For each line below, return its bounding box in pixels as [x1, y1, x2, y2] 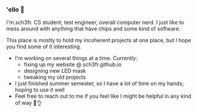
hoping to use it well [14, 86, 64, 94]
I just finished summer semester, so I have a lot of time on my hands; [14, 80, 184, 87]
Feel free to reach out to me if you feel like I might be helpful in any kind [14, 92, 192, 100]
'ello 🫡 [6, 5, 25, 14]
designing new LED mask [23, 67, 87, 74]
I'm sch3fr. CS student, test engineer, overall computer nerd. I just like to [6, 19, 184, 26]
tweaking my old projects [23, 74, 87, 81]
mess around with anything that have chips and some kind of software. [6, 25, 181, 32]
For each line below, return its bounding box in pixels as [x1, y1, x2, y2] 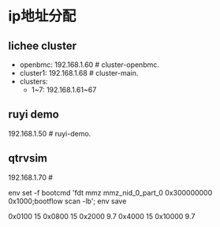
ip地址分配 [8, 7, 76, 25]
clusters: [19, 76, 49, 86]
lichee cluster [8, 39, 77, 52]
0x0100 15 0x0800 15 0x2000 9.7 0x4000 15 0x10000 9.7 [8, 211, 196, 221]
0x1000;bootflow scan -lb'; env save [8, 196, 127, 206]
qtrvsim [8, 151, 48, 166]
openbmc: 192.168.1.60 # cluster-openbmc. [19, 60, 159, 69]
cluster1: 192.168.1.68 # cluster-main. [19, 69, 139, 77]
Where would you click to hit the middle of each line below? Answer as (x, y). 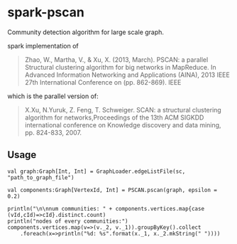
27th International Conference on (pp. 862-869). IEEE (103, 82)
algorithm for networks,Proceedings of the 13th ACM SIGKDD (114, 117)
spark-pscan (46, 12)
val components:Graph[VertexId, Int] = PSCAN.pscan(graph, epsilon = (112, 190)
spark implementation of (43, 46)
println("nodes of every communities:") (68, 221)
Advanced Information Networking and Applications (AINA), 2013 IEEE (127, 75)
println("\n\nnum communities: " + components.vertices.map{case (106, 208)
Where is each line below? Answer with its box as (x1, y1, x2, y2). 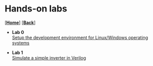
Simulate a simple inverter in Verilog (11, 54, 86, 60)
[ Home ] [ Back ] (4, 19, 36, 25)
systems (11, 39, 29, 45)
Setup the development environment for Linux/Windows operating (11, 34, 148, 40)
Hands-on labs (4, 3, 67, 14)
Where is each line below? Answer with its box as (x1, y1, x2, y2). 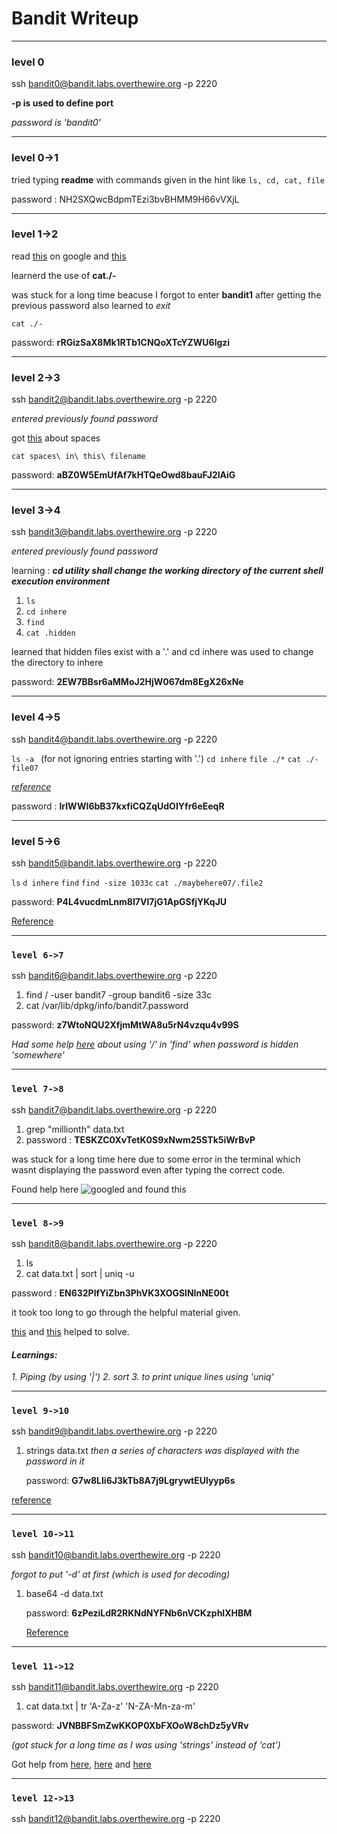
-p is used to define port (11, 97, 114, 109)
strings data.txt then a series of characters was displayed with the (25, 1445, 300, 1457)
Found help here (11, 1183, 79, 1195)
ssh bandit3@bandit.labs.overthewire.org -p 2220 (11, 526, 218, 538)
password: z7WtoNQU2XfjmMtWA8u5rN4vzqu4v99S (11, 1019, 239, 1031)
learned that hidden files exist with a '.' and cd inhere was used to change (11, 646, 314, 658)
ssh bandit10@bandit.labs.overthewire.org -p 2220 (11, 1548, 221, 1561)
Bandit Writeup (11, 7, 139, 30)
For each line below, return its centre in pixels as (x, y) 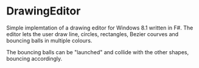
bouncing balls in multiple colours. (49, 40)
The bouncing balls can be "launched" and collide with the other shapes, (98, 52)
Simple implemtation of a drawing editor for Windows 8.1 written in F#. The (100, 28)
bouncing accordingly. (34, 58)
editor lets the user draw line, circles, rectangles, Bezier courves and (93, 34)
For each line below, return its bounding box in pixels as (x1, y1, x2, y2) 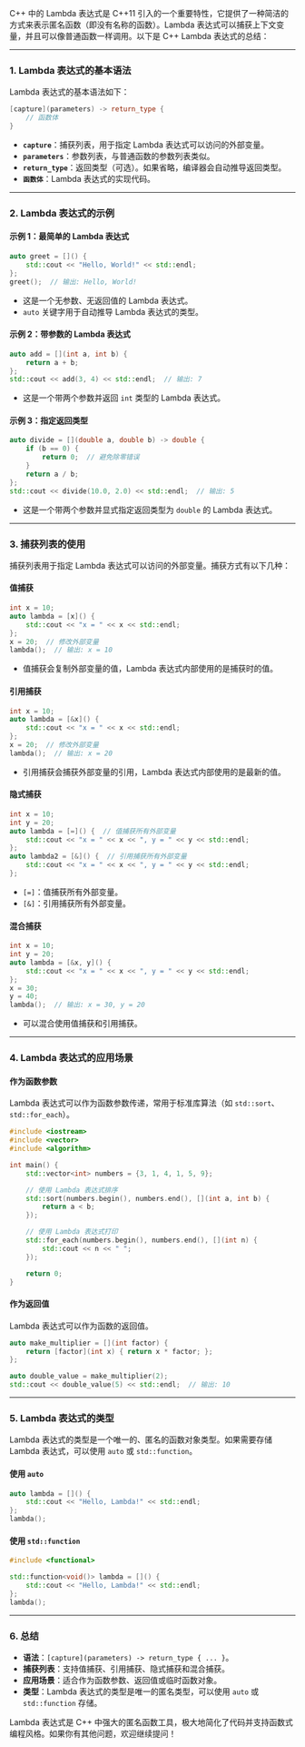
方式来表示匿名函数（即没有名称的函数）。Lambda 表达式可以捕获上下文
==
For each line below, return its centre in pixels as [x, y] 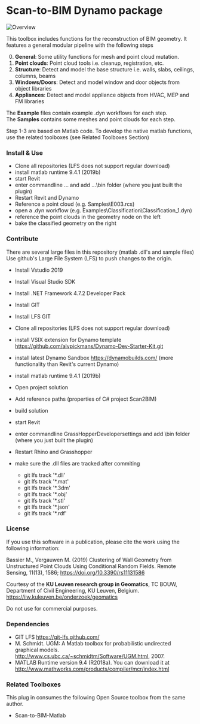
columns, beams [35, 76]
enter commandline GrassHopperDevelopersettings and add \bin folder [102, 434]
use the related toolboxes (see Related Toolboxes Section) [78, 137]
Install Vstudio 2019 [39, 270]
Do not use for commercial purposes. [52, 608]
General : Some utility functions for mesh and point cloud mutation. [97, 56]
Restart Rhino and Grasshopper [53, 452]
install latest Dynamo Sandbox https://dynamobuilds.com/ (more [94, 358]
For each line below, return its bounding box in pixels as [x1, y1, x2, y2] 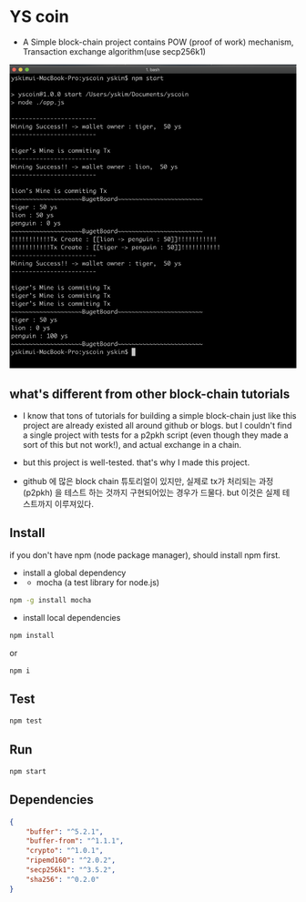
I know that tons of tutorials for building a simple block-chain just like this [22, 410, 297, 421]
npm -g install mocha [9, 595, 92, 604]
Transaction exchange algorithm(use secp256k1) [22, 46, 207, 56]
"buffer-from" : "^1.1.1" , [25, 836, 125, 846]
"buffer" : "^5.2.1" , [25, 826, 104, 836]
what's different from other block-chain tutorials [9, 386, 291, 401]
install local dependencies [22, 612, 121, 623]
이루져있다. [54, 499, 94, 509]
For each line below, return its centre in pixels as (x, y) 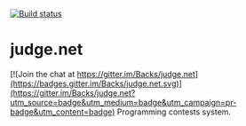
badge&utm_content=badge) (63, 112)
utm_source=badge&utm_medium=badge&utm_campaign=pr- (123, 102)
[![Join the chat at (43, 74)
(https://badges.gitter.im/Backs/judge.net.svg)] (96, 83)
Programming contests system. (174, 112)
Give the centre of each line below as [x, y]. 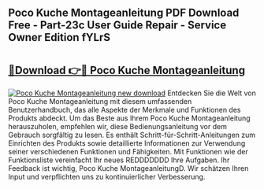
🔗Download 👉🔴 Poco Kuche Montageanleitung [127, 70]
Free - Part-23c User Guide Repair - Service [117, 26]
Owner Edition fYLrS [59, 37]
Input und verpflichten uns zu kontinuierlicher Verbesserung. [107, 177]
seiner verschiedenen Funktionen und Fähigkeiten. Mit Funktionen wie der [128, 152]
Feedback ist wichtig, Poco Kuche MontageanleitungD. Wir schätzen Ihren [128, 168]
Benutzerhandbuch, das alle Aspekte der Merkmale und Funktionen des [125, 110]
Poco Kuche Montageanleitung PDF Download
--
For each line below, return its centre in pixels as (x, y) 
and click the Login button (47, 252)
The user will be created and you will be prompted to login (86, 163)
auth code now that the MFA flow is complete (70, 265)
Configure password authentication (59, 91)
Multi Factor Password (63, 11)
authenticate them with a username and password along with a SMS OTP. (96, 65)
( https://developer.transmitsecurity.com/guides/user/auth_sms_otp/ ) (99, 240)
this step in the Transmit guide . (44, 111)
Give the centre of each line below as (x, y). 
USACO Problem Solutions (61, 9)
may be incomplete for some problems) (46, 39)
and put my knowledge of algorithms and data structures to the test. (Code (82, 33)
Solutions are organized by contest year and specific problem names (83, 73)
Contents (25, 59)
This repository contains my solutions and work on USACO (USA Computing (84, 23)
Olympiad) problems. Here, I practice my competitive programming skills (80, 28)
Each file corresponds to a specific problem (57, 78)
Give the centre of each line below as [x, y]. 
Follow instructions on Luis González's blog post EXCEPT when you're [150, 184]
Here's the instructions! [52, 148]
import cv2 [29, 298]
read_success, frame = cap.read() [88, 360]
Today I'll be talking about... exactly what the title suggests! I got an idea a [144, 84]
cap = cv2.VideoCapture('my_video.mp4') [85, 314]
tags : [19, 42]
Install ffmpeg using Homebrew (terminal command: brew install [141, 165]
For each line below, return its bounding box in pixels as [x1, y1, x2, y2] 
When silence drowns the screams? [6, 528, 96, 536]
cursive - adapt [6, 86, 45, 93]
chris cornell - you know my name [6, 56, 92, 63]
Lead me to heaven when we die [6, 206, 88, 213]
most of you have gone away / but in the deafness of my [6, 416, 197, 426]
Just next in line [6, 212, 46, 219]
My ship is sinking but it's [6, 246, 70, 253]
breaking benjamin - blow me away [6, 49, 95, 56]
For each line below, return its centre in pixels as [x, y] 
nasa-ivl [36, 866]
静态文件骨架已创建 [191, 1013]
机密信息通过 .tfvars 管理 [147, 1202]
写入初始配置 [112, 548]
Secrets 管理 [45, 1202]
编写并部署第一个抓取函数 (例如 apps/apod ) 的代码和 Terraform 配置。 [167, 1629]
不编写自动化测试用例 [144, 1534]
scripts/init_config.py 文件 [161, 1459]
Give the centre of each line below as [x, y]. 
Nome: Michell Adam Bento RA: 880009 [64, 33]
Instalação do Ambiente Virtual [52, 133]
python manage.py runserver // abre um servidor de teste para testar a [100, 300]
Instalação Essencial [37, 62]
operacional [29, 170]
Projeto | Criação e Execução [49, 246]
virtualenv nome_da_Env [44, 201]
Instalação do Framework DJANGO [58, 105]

● **PROBLEM DESCRIPTION**:
Return the material from the line containing "Where would you" through the line containing "systems (11, 39, 29, 45)", exactly and in full, but without its pictures.

● **EXERCISE OUTPUT**:
Where would you click to hit the middle of each line below? Answer as (x, y). 
27th International Conference on (pp. 862-869). IEEE (103, 82)
algorithm for networks,Proceedings of the 13th ACM SIGKDD (114, 117)
spark-pscan (46, 12)
val components:Graph[VertexId, Int] = PSCAN.pscan(graph, epsilon = (112, 190)
spark implementation of (43, 46)
println("nodes of every communities:") (68, 221)
Advanced Information Networking and Applications (AINA), 2013 IEEE (127, 75)
println("\n\nnum communities: " + components.vertices.map{case (106, 208)
Where is each line below? Answer with its box as (x1, y1, x2, y2). 
Simulate a simple inverter in Verilog (11, 54, 86, 60)
[ Home ] [ Back ] (4, 19, 36, 25)
systems (11, 39, 29, 45)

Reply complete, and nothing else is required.